Start by cloning the LocalAI repo. My clone's HEAD was at cc74fc9
. We are
going to build this project instead of using a Docker image.
cd LocalAI
make BUILD_TYPE=metal build
mkdir -p models
# Move or copy the quantized model file created from the previous section into
# the models directory.
mv $THE_STARCODERBASE_Q4_0_FILE ./models/
# The contents of these files are attached to this gist. Please fill in the
# files before starting the server.
touch ./models/starcoderbase-1b.yaml
touch ./models/starcoderbase-1b-chat.tmpl
touch ./models/starcoderbase-1b-completion.tmpl
# This will start a server on port 8080
./local-ai --debug
# In a new terminal window you can try to use the completions API.
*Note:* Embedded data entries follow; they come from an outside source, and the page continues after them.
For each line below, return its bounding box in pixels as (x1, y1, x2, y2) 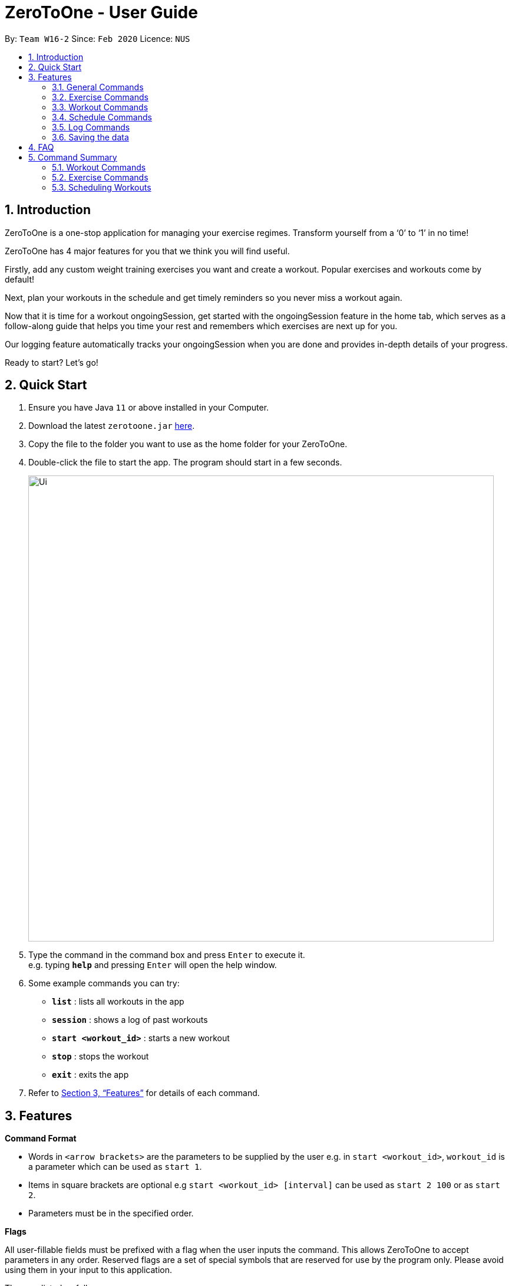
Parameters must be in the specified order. (28, 1208, 194, 1219)
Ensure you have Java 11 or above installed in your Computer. (28, 402, 269, 413)
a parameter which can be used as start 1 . (28, 1162, 202, 1172)
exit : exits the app (52, 1070, 129, 1080)
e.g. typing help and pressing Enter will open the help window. (28, 960, 277, 970)
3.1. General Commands (52, 81, 144, 92)
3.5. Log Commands (52, 122, 130, 132)
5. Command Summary (28, 152, 117, 162)
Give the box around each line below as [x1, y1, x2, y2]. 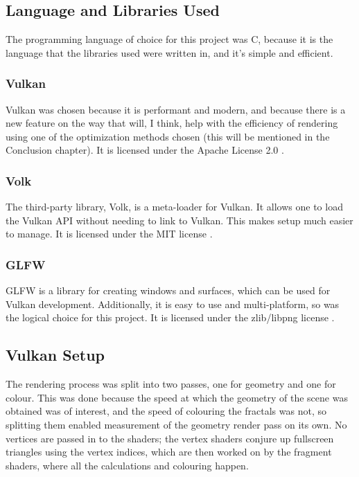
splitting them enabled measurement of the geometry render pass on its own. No [6, 417, 347, 431]
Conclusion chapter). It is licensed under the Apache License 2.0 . [6, 143, 284, 157]
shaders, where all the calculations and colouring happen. [6, 458, 249, 472]
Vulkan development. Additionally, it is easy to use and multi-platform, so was [6, 296, 340, 311]
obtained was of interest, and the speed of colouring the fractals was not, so [6, 404, 326, 418]
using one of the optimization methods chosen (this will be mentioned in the [6, 129, 330, 143]
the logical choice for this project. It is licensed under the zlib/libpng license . [6, 310, 335, 325]
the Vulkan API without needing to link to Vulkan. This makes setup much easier [6, 213, 353, 227]
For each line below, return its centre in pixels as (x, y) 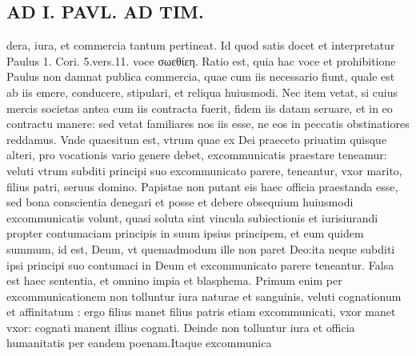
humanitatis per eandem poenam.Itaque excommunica (139, 343)
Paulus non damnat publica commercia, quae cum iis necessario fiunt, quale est (201, 76)
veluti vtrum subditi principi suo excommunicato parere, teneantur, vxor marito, (204, 170)
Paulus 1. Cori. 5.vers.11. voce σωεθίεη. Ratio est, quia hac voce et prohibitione (201, 60)
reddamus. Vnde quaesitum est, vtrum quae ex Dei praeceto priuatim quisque (197, 139)
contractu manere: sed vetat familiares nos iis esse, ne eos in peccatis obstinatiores (208, 124)
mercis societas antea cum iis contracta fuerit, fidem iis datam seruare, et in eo (200, 108)
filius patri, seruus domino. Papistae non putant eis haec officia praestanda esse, (202, 186)
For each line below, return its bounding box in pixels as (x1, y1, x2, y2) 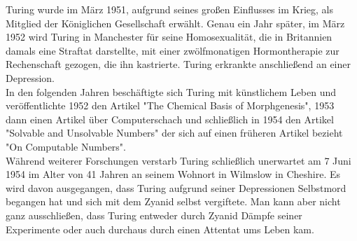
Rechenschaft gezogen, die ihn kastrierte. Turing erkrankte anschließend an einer (6, 57, 351, 71)
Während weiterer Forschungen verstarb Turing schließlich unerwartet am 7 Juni (6, 153, 351, 167)
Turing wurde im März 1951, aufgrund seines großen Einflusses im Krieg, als (6, 2, 333, 16)
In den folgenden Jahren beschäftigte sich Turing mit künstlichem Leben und (6, 84, 337, 99)
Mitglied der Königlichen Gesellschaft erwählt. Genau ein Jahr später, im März (6, 15, 345, 30)
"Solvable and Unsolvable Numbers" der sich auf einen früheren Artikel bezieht (6, 125, 343, 140)
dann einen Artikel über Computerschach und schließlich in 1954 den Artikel (6, 111, 334, 126)
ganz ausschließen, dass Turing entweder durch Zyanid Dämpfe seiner (6, 207, 302, 222)
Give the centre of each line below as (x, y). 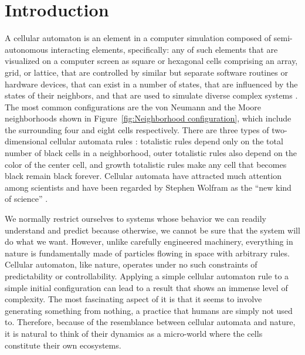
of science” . (26, 199)
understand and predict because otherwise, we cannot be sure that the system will (152, 230)
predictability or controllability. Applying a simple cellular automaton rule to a (147, 276)
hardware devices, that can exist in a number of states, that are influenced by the (151, 84)
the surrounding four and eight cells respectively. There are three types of (137, 129)
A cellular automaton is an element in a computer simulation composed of (138, 38)
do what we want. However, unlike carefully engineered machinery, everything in (149, 241)
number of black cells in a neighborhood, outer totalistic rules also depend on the (151, 153)
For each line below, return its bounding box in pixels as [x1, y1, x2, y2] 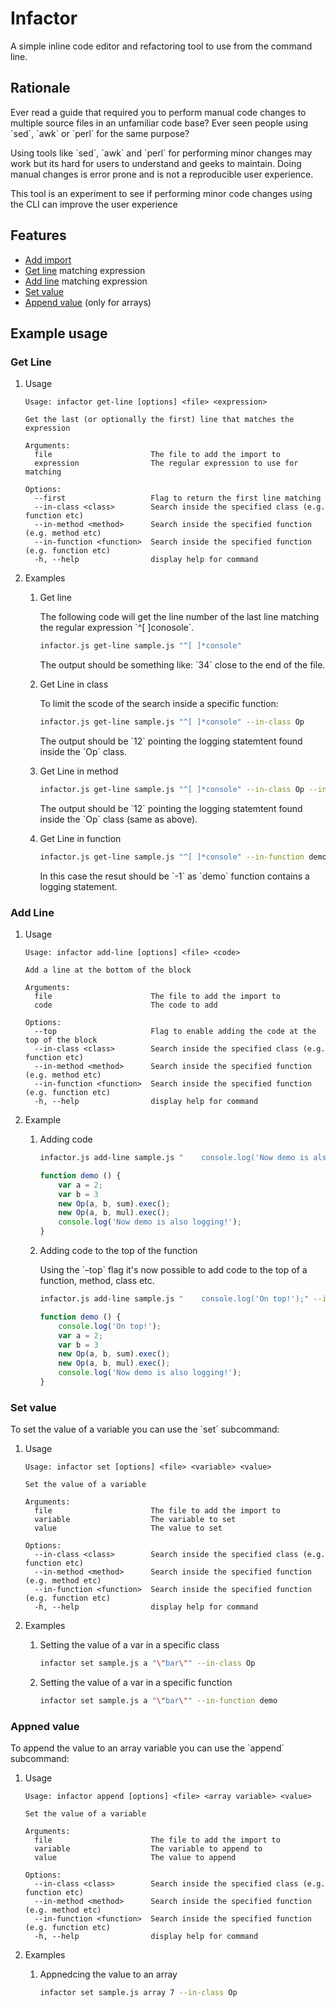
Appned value [10, 1719, 80, 1733]
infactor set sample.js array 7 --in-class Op [39, 1988, 238, 1998]
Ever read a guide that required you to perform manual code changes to [10, 106, 307, 118]
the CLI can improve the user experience [10, 198, 178, 210]
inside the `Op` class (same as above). [39, 813, 198, 825]
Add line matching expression [24, 275, 148, 287]
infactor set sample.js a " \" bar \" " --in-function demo [39, 1696, 278, 1706]
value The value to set [34, 1523, 223, 1534]
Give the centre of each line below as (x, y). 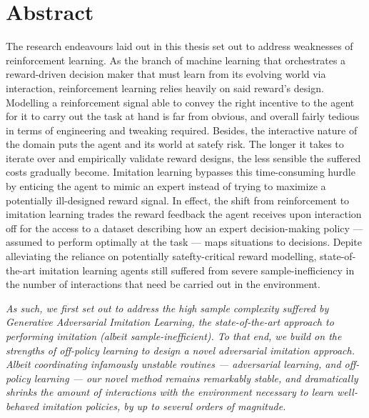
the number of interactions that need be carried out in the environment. (163, 284)
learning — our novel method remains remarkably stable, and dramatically (196, 378)
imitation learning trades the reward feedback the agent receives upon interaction (184, 214)
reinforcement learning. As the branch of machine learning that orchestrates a (176, 60)
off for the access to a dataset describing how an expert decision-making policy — (184, 228)
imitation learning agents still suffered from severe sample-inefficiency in (197, 270)
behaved (22, 405)
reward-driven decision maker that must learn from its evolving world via (166, 74)
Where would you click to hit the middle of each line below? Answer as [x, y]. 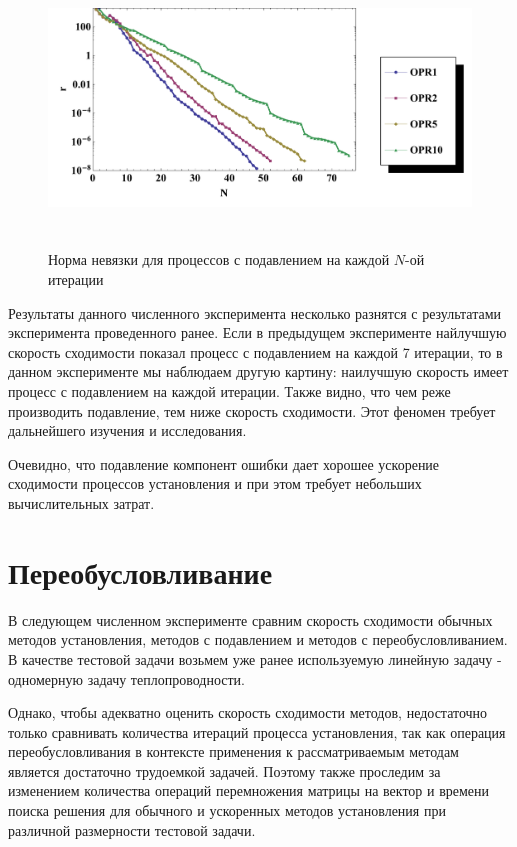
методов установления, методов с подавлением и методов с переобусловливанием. [258, 639]
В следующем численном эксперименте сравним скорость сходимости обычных [250, 619]
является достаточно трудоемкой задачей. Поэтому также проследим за [224, 770]
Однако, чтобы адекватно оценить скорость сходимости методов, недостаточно [248, 712]
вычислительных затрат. [81, 503]
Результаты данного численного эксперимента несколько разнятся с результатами [255, 312]
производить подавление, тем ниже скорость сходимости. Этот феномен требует [252, 410]
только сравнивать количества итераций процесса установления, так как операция [257, 731]

# Don't expect an instant response.
curl http://localhost:8080/v1/completions -H 'Content-Type: application/json' -d '{
"model": "starcoderbase-1b",
"prompt": "function incrementByTwo(num) {"
}'
# You can also try to chat with it.
curl http://localhost:8080/v1/chat/completions -H 'Content-Type: application/json' -d '{
"model": "starcoderbase-1b",
"messages": [{"role": "user", "content": "Write a Node.js handler for CORS"}]
}'
That's it. I hope this got you somewhere.